▼

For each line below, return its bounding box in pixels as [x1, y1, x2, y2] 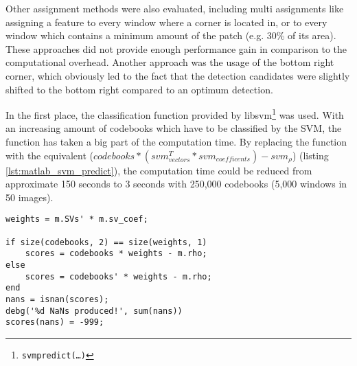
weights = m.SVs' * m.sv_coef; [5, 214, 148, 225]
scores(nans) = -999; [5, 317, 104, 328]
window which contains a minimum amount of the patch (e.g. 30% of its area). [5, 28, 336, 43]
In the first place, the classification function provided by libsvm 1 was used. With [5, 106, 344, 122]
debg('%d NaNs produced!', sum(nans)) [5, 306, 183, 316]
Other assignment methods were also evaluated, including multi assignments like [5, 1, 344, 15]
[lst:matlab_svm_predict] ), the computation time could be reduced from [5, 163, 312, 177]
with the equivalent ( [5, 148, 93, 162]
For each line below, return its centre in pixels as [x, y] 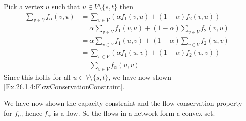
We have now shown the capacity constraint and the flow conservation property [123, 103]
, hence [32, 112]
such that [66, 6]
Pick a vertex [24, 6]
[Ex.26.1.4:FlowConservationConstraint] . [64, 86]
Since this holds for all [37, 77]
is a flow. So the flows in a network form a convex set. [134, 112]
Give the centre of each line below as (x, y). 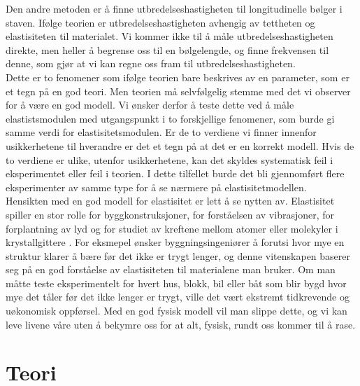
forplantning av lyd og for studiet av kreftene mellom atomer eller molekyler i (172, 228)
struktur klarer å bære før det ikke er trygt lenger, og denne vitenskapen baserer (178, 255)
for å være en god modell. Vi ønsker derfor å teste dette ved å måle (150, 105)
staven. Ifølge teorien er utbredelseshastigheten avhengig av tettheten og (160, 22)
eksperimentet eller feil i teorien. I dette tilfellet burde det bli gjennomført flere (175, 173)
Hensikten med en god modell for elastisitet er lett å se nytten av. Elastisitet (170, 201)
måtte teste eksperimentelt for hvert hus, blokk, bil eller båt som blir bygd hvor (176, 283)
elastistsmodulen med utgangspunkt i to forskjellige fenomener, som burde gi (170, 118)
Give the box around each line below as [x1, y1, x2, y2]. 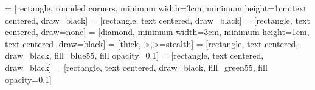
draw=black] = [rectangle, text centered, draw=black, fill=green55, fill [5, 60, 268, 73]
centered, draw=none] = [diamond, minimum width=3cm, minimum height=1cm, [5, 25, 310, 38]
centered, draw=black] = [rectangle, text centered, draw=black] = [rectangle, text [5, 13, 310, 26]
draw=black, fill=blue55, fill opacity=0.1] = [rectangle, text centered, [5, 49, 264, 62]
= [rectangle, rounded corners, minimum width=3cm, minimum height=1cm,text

▲

## The problem
The task calls for duplicating the data exactly, with no images kept.

## Written solution
For each line below, return its bounding box in pixels as [x1, y1, x2, y2] 
weights = m.SVs' * m.sv_coef; [5, 214, 148, 225]
scores(nans) = -999; [5, 317, 104, 328]
window which contains a minimum amount of the patch (e.g. 30% of its area). [5, 28, 336, 43]
In the first place, the classification function provided by libsvm 1 was used. With [5, 106, 344, 122]
debg('%d NaNs produced!', sum(nans)) [5, 306, 183, 316]
Other assignment methods were also evaluated, including multi assignments like [5, 1, 344, 15]
[lst:matlab_svm_predict] ), the computation time could be reduced from [5, 163, 312, 177]
with the equivalent ( [5, 148, 93, 162]
For each line below, return its centre in pixels as [x, y] 
We have now shown the capacity constraint and the flow conservation property [123, 103]
, hence [32, 112]
such that [66, 6]
Pick a vertex [24, 6]
[Ex.26.1.4:FlowConservationConstraint] . [64, 86]
Since this holds for all [37, 77]
is a flow. So the flows in a network form a convex set. [134, 112]
Give the centre of each line below as (x, y). 
forplantning av lyd og for studiet av kreftene mellom atomer eller molekyler i (172, 228)
struktur klarer å bære før det ikke er trygt lenger, og denne vitenskapen baserer (178, 255)
for å være en god modell. Vi ønsker derfor å teste dette ved å måle (150, 105)
staven. Ifølge teorien er utbredelseshastigheten avhengig av tettheten og (160, 22)
eksperimentet eller feil i teorien. I dette tilfellet burde det bli gjennomført flere (175, 173)
Hensikten med en god modell for elastisitet er lett å se nytten av. Elastisitet (170, 201)
måtte teste eksperimentelt for hvert hus, blokk, bil eller båt som blir bygd hvor (176, 283)
elastistsmodulen med utgangspunkt i to forskjellige fenomener, som burde gi (170, 118)
Give the box around each line below as [x1, y1, x2, y2]. 
draw=black] = [rectangle, text centered, draw=black, fill=green55, fill [5, 60, 268, 73]
centered, draw=none] = [diamond, minimum width=3cm, minimum height=1cm, [5, 25, 310, 38]
centered, draw=black] = [rectangle, text centered, draw=black] = [rectangle, text [5, 13, 310, 26]
draw=black, fill=blue55, fill opacity=0.1] = [rectangle, text centered, [5, 49, 264, 62]
= [rectangle, rounded corners, minimum width=3cm, minimum height=1cm,text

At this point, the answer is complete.